Amy and Isabelle
- First edition US hardback cover
- Author: Elizabeth Strout
- Audio read by: Stephanie Roberts
- Language: English
- Published: 1998
- Publisher: Random House
- Publication place: United States
- Media type: Print, ebook, audiobook
- Pages: 303 pages
- ISBN: 0375501347
- Preceded by: Abide with Me

= Amy and Isabelle =

1998 debut novel by the American author Elizabeth Strout

Amy and Isabelle, also stylized as Amy & Isabelle, is the 1998 debut novel by the American author Elizabeth Strout. The novel was first published in hardback on December 29, 1998 through Random House and is set in the fictional town of Shirley Falls, a location that Strout would revisit in her 2013 novel The Burgess Boys. Strout would also revisit the character of Isabelle in her 2019 short story cycle Olive, Again.

The novel follows the close relationship between Isabelle and her teenage daughter Amy, and how their relationship becomes strained after Amy is groomed by her much older math teacher.

The novel was adapted into a 2001 television movie of the same name as part of the "Oprah Winfrey Presents" line of films.

==Synopsis==
When she is 16 years old, Amy goes to work at her mother's office, working in the office part of a mill in Shirley Falls. The two had previously had a close relationship, but their current relationship is strained and Amy is disdainful of her mother, who she sees as an awkward outsider.

A year previously Amy's math teacher was replaced by a substitute, Mr. Robertson. Amy becomes attracted to him after he singles her out for her beautiful gold curly hair and tells her that she looks like a poet. After maneuvering her way into detention with him the two begin to spend time with one another after school, eventually progressing to Mr. Robertson driving Amy home and eventually kissing her.

Isabelle meanwhile begins to sense that her daughter is ashamed of her as she never graduated from college. She begins to try to self improve by reading.

Meanwhile, the physical relationship between Amy and her older math teacher, Mr. Robertson progresses. They are eventually caught by Avery Clark, Isabelle's boss, who finds a nude Amy and Mr. Robertson in the car and informs Isabelle what he has seen. Isabelle feels angry at Mr. Robertson, but is also jealous of her daughter for having a sexual relationship. She persuades Mr. Robertson to leave by threatening to report him to the police as Amy is underage. Returning home she cuts off Amy's hair in a fit of rage, causing a rift between mother and daughter.

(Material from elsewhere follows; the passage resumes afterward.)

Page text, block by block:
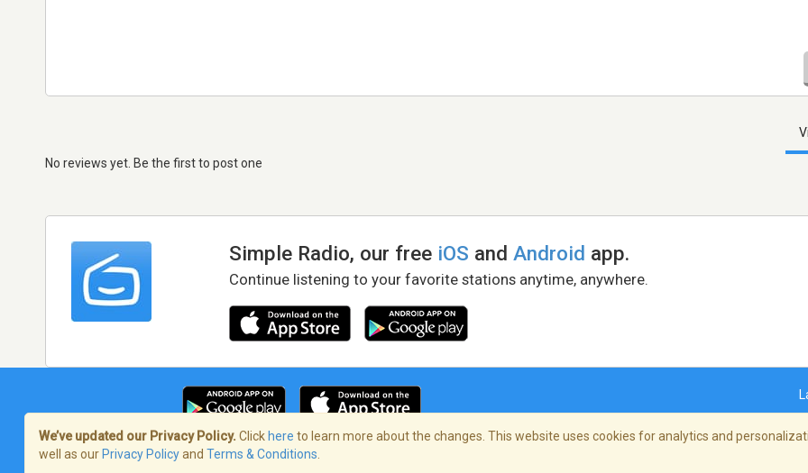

Amy goes to work in the mill and the mother-daughter duo outwardly pretend that nothing has changed in their relationship. However the incident causes Isabelle to reflect back on the circumstances of Amy's birth as she was groomed into a sexual relationship as a teenager by the married friend of her deceased father. Isabelle has conflicting feelings about the relationship as it was the last time she was sexually intimate with a man, but also the ensuing pregnancy derailed her plans to become a teacher. Her uncertainty and loneliness cause her to reach out to her coworkers and begin to bond with some of them.

When one of Isabelle's coworkers discovers her husband is leaving her for another woman, Isabelle allows her to spend the night at her home. The same night Amy and her friend's ex-boyfriend accidentally discover the body of a young girl who had gone missing months earlier. Distressed Amy tracks down Mr. Robertson and is horrified that he refuses to acknowledge her. The two incidents cause Isabelle to confide in her friends about the circumstances of Amy's birth and her guilt over having had an affair with an older married man. Isabelle's friends encourage her to reveal the truth to Amy.

Isabelle does finally tell Amy about her father and to her surprise Amy is excited by the fact that she has three paternal siblings. Isabelle reaches out to them on Amy's behalf and learns that after the death of their father the family is now ready to accept Amy. Both mother and daughter go to meet Amy's new family. While Amy is excited, Isabelle feels that Amy is no longer "her" daughter and now belongs to other people allowing her to consider what living for and by herself will be like.

==TV movie==

In 2000 it was announced that Oprah Winfrey had acquired the rights to the work, with the intent to make a film through Harpo Productions, under their "Oprah Winfrey Presents" banner. Filming took place in South Carolina and Elisabeth Shue and Hanna Hall were brought on to portray Isabelle and Amy Goodrow. The film aired on ABC on March 4, 2001. Critical reception for the film was mixed.

==Reception==
Critical reception for the novel has been positive and the book received praise from Entertainment Weekly and Publishers Weekly. Author Suzanne Berne reviewed the book for the New York Times and commented that although the book was not perfect, it was "such an eloquent, captivating novel that its occasional missteps don't much signify. By focusing on the confluence of different longings that bedevils her characters into harming and helping one another, Strout makes the drab little world of Shirley Falls seem richly important."

The novel won the 1999 Art Seidenbaum Award for First Fiction.